Mark Rutte, Primer Ministro holandés ha expresado que la Holanda está demostrando ser una democracia “orgullosa y madura”. Así lo dijo ayer, durante una rueda de prensa en la que trató de explicar por qué los países bajos todavía no habían considerado establecer medidas de confinamiento ante el COVID-19.

Habla de “cierre inteligente”, cuando en realidad todo apunta a que en breve ordenará medidas de confinamiento como han tenido que hacer los franceses o los belgas. La idea de la “inmunidad grupal”, la teoría que consistiría en dejar que la población contraiga el virus y así poco a poco se vaya inmunizando podría no ser la respuesta tampoco para Holanda.

Por el momento ya se ha decidido alargar el cierre de establecimientos públicos, escuelas, gimnasios, museos hasta el 28 de abril. Las tiendas permanecerán abiertas, y en ellas hay que respetar siempre la distancia de seguridad entre los clientes, bajo pena de cierre del establecimiento.

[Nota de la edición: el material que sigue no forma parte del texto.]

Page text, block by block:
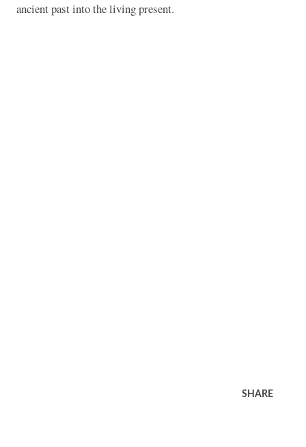
ancient past into the living present.
SHARE
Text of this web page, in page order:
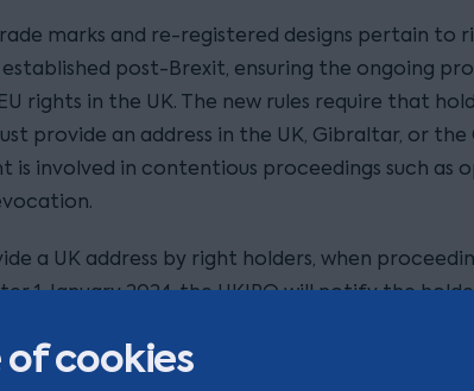
of cookies
marks and re-registered designs pertain to
post-Brexit, ensuring the ongoing
rights in the UK. The new rules require that
provide an address in the UK, Gibraltar, or the
is involved in contentious proceedings such as
a UK address by right holders, when
1 January 2024, the UKIPO will notify the
If no address is provided within this
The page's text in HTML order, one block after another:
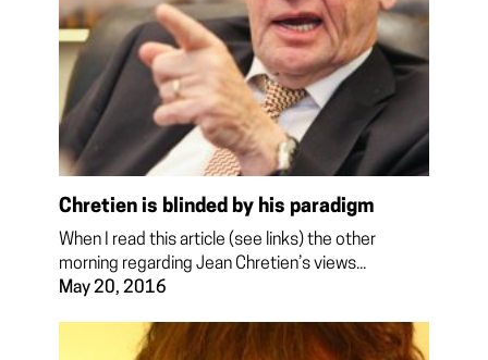
Chretien is blinded by his paradigm
When I read this article (see links) the other
morning regarding Jean Chretien’s views...
May 20, 2016
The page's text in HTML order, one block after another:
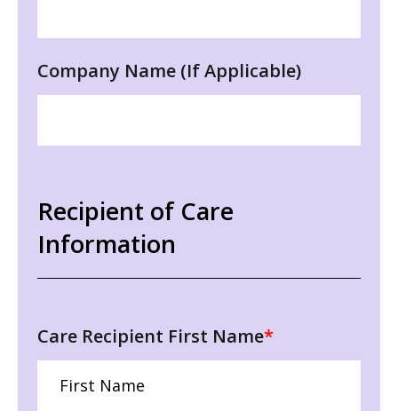
Company Name (If Applicable)
Recipient of Care
Information
Care Recipient First Name*
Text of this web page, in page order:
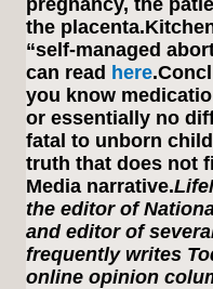
pregnancy, the
the
“self-managed
can read here
you know
or essentially no
fatal to unborn
truth that does not
Media narrative.
the editor of
and editor of
frequently writes
online opinion
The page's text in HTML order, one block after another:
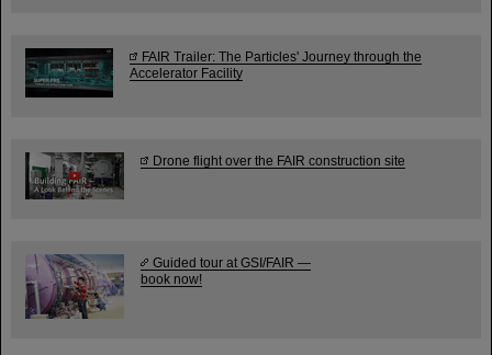
FAIR Trailer: The Particles' Journey through the
Accelerator Facility
Drone flight over the FAIR construction site
Guided tour at GSI/FAIR —
book now!
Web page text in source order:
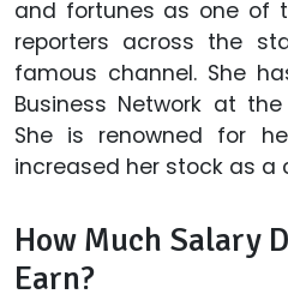
and fortunes as one of
reporters across the
famous channel. She
Business Network at
She is renowned for
increased her stock as a
How Much Salary
Earn?
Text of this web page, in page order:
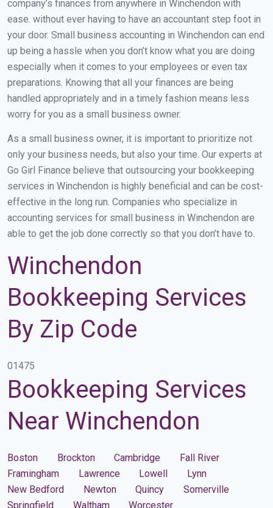
company’s finances from anywhere in Winchendon with
ease. without ever having to have an accountant step foot in
your door. Small business accounting in Winchendon can end
up being a hassle when you don’t know what you are doing
especially when it comes to your employees or even tax
preparations. Knowing that all your finances are being
handled appropriately and in a timely fashion means less
worry for you as a small business owner.
As a small business owner, it is important to prioritize not
only your business needs, but also your time. Our experts at
Go Girl Finance believe that outsourcing your bookkeeping
services in Winchendon is highly beneficial and can be cost-
effective in the long run. Companies who specialize in
accounting services for small business in Winchendon are
able to get the job done correctly so that you don’t have to.
Winchendon
Bookkeeping Services
By Zip Code
01475
Bookkeeping Services
Near Winchendon
Boston Brockton Cambridge
Fall River
Framingham
Lawrence Lowell
Lynn
New Bedford
Newton Quincy
Somerville
Springfield
Waltham Worcester
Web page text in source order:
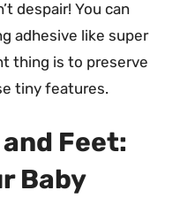
despair! You can
adhesive like super
thing is to preserve
tiny features.
Feet:
Baby
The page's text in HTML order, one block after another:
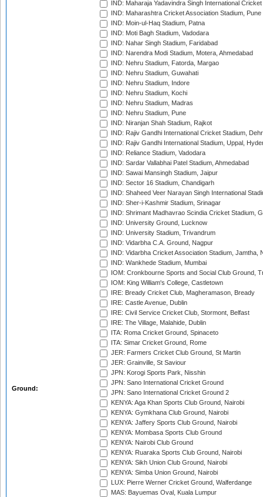
Ground:
IND: Maharaja Yadavindra Singh International
IND: Maharashtra Cricket Association Stadium, Pune
IND: Moin-ul-Haq Stadium, Patna
IND: Moti Bagh Stadium, Vadodara
IND: Nahar Singh Stadium, Faridabad
IND: Narendra Modi Stadium, Motera, Ahmedabad
IND: Nehru Stadium, Fatorda, Margao
IND: Nehru Stadium, Guwahati
IND: Nehru Stadium, Indore
IND: Nehru Stadium, Kochi
IND: Nehru Stadium, Madras
IND: Nehru Stadium, Pune
IND: Niranjan Shah Stadium, Rajkot
IND: Rajiv Gandhi International Cricket Stadium,
IND: Rajiv Gandhi International Stadium, Uppal,
IND: Reliance Stadium, Vadodara
IND: Sardar Vallabhai Patel Stadium, Ahmedabad
IND: Sawai Mansingh Stadium, Jaipur
IND: Sector 16 Stadium, Chandigarh
IND: Shaheed Veer Narayan Singh International
IND: Sher-i-Kashmir Stadium, Srinagar
IND: Shrimant Madhavrao Scindia Cricket Stadium,
IND: University Ground, Lucknow
IND: University Stadium, Trivandrum
IND: Vidarbha C.A. Ground, Nagpur
IND: Vidarbha Cricket Association Stadium, Jamtha,
IND: Wankhede Stadium, Mumbai
IOM: Cronkbourne Sports and Social Club Ground,
IOM: King William's College, Castletown
IRE: Bready Cricket Club, Magheramason, Bready
IRE: Castle Avenue, Dublin
IRE: Civil Service Cricket Club, Stormont, Belfast
IRE: The Village, Malahide, Dublin
ITA: Roma Cricket Ground, Spinaceto
ITA: Simar Cricket Ground, Rome
JER: Farmers Cricket Club Ground, St Martin
JER: Grainville, St Saviour
JPN: Korogi Sports Park, Nisshin
JPN: Sano International Cricket Ground
JPN: Sano International Cricket Ground 2
KENYA: Aga Khan Sports Club Ground, Nairobi
KENYA: Gymkhana Club Ground, Nairobi
KENYA: Jaffery Sports Club Ground, Nairobi
KENYA: Mombasa Sports Club Ground
KENYA: Nairobi Club Ground
KENYA: Ruaraka Sports Club Ground, Nairobi
KENYA: Sikh Union Club Ground, Nairobi
KENYA: Simba Union Ground, Nairobi
LUX: Pierre Werner Cricket Ground, Walferdange
MAS: Bayuemas Oval, Kuala Lumpur
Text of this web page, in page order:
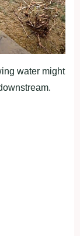
water might
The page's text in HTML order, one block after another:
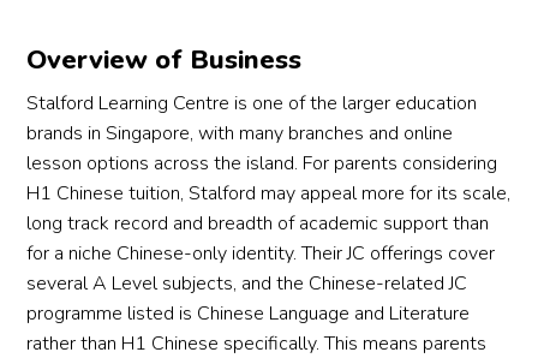
Overview of Business
Stalford Learning Centre is one of the larger education
brands in Singapore, with many branches and online
lesson options across the island. For parents considering
H1 Chinese tuition, Stalford may appeal more for its scale,
long track record and breadth of academic support than
for a niche Chinese-only identity. Their JC offerings cover
several A Level subjects, and the Chinese-related JC
programme listed is Chinese Language and Literature
rather than H1 Chinese specifically. This means parents
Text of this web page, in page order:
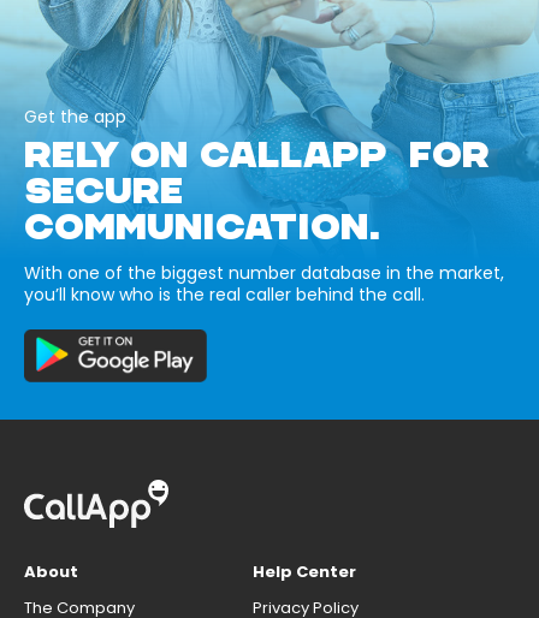
Get the app
RELY ON CALLAPP FOR
SECURE
COMMUNICATION.
With one of the biggest number database in the market,
you’ll know who is the real caller behind the call.
About
The Company
Help Center
Privacy Policy
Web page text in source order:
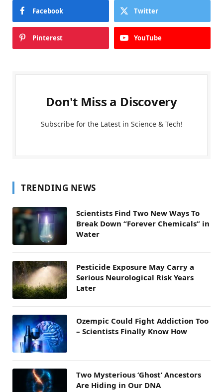
Facebook Twitter
Pinterest YouTube
Don't Miss a Discovery
Subscribe for the Latest in Science & Tech!
TRENDING NEWS
Scientists Find Two New Ways To
Break Down “Forever Chemicals” in
Water
Pesticide Exposure May Carry a
Serious Neurological Risk Years
Later
Ozempic Could Fight Addiction Too
– Scientists Finally Know How
Two Mysterious ‘Ghost’ Ancestors
Are Hiding in Our DNA
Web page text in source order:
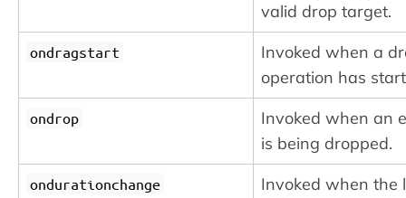
valid drop target.
ondragstart
Invoked when a
operation has
ondrop
Invoked when an
is being dropped.
ondurationchange
Invoked when the
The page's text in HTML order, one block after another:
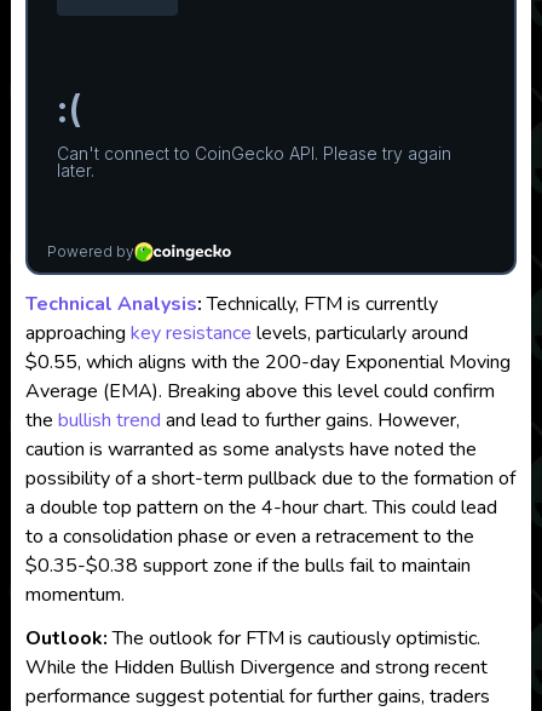
Technical Analysis:Technically, FTM is currently
approaching key resistance levels, particularly around
$0.55, which aligns with the 200-day Exponential Moving
Average (EMA). Breaking above this level could confirm
the bullish trend and lead to further gains. However,
caution is warranted as some analysts have noted the
possibility of a short-term pullback due to the formation of
a double top pattern on the 4-hour chart. This could lead
to a consolidation phase or even a retracement to the
$0.35-$0.38 support zone if the bulls fail to maintain
momentum.
Outlook:The outlook for FTM is cautiously optimistic.
While the Hidden Bullish Divergence and strong recent
performance suggest potential for further gains, traders
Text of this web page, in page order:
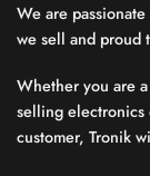
We are
we sell and proud
Whether you are
selling electronics
customer, Tronik
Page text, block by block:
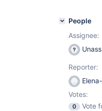
People
Assignee:
Reporter:
Votes:
0
Vote
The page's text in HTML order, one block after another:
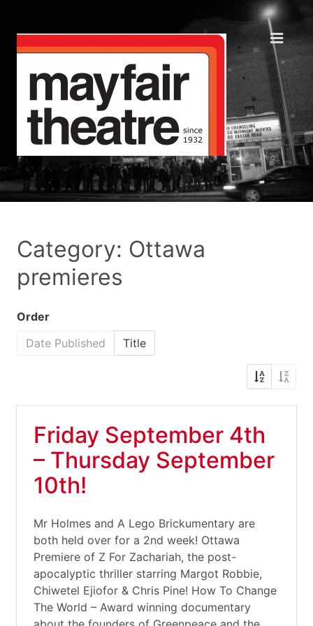
Category: Ottawa
premieres
Order
Date Published
Title
Friday September 4th
– Thursday September
10th!
Mr Holmes and A Lego Brickumentary are
both held over for a 2nd week! Ottawa
Premiere of Z For Zachariah, the post-
apocalyptic thriller starring Margot Robbie,
Chiwetel Ejiofor & Chris Pine! How To Change
The World – Award winning documentary
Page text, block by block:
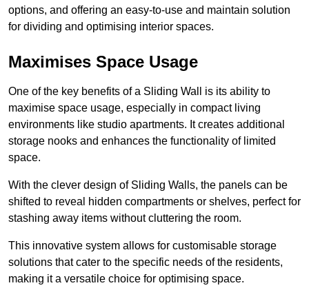
options, and offering an easy-to-use and maintain solution
for dividing and optimising interior spaces.
Maximises Space Usage
One of the key benefits of a Sliding Wall is its ability to
maximise space usage, especially in compact living
environments like studio apartments. It creates additional
storage nooks and enhances the functionality of limited
space.
With the clever design of Sliding Walls, the panels can be
shifted to reveal hidden compartments or shelves, perfect for
stashing away items without cluttering the room.
This innovative system allows for customisable storage
solutions that cater to the specific needs of the residents,
making it a versatile choice for optimising space.
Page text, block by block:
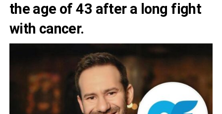
the age of 43 after a long fight
with cancer.
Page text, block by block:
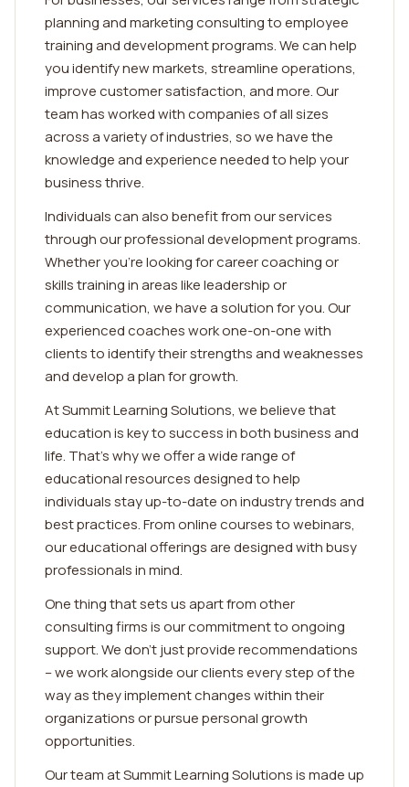
planning and marketing consulting to employee
training and development programs. We can help
you identify new markets, streamline operations,
improve customer satisfaction, and more. Our
team has worked with companies of all sizes
across a variety of industries, so we have the
knowledge and experience needed to help your
business thrive.
Individuals can also benefit from our services
through our professional development programs.
Whether you're looking for career coaching or
skills training in areas like leadership or
communication, we have a solution for you. Our
experienced coaches work one-on-one with
clients to identify their strengths and weaknesses
and develop a plan for growth.
At Summit Learning Solutions, we believe that
education is key to success in both business and
life. That's why we offer a wide range of
educational resources designed to help
individuals stay up-to-date on industry trends and
best practices. From online courses to webinars,
our educational offerings are designed with busy
professionals in mind.
One thing that sets us apart from other
consulting firms is our commitment to ongoing
support. We don't just provide recommendations
– we work alongside our clients every step of the
way as they implement changes within their
organizations or pursue personal growth
opportunities.
Our team at Summit Learning Solutions is made up

Se ha recomendado a la población que evite salir de viaje en las vacaciones de Pascua, y los alcaldes están autorizados a cerrar los enclaves turísticos si observan mucha afluencia de gente (más de tres personas juntas está ya prohibido).

El impacto que están teniendo las medidas en Holanda se evaluará el 21 de abril.

El Primer Ministro, en una sesión especial sobre el COVID-19 celebrada hoy en el Parlamento de Países Bajos, ha señalado que “se necesita un fondo multimillonario para ayudar a los países de la UE en la crisis del COVID-19.” Rutte ha presentado ante la Comisión Europea la propuesta de crear “el fondo Corona”, respondiendo así a las críticas que le han hecho desde el sur de Europa por su falta de solidaridad ante sus primeras declaraciones. Ha reconocido que sus declaraciones no fueron acertadas.